Investigation on pyrolysis mechanism and emission characteristics of CO2, NOx and SO2 during co-pyrolysis of coal gangue and sodium alginate/sodium carboxymethylcellulose/chitosan/guar gum

Biomass materials are potential to promote coal gangue pyrolysis process. This study investigates the effects of four biomass materials derived from different sources, namely sodium alginate (SA), sodium carboxymethyl cellulose (CMC), chitosan (CS), and guar gum (GG), on the pyrolysis of coal gangue (CG) in a nitrogen atmosphere. Thermal gravimetric analysis coupled with mass spectrometry (TG-MS) was used to analyze the thermal behaviors and emission characteristics of CO2, NOx, and SO2 during the co-pyrolysis process of CG and the four different biomaterial blends, which were mixed in varying ratios. The study investigated that the interactions between the various biomaterials and CG by calculating and comparing pyrolysis parameters, such as the comprehensive pyrolysis index (CPI) of CG and the blends. Additionally, a kinetic analysis using the KissingerAkahira-Sunose (KAS) method was conducted to reveal the co-pyrolysis mechanism. The thermal gravity analysis results illustrated that SA, CMC, CS and GG were all conducive to enhancing CG pyrolysis. As the biomass content in the blends increases, the sample experiences greater mass loss, while the initial pyrolysis temperature and residual mass ratio decrease. This suggests the presence of biomass enables more complete pyrolysis reactions of CG. Among the four biomass materials, GG had the most positive effect on promoting CG pyrolysis, followed by CS and SA, with CMC having the least effect.
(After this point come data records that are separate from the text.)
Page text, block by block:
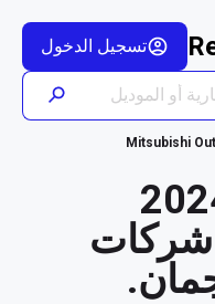
تسجيل الدخول
Mitsubishi
سيارة 2024
شركات
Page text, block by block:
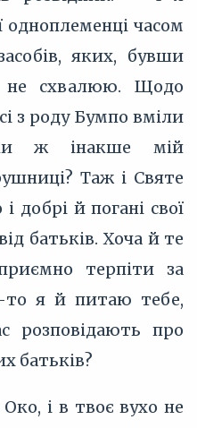
часом
яких, бувши
схвалюю. Щодо
з роду Бумпо вміли
ж інакше мій
Таж і Святе
добрі й погані свої
батьків. Хоча й те
терпіти за
то я й питаю тебе,
розповідають про
батьків?
і в твоє вухо не
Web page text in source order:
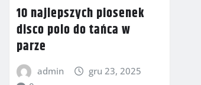
10 najlepszych piosenek
disco polo do tańca w
parze
admin
gru 23, 2025
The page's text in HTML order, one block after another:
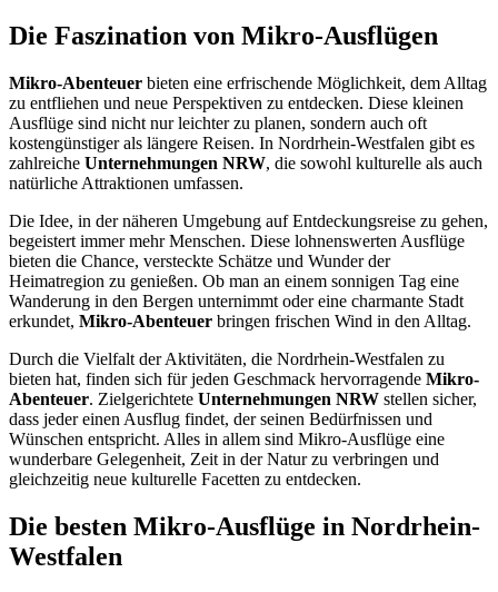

The kinetic analysis showed that the primary step of each blend sample generally conformed to the first-order kinetic model. The calculated activation energies of blends groups were lower than that of CG pyrolysis, verifying the positive effects of the four biomaterials on CG pyrolysis. However, the interaction mechanism varied in different pyrolysis stages for each type of biomass material. Gas emission analysis indicated that the emission of CO2, NOx and SO2 in blends groups were significantly lower than that of CG pyrolysis. This implies that the addition of the four biomaterials could effectively control the emission of carbon dioxide and pollutants during CG pyrolysis.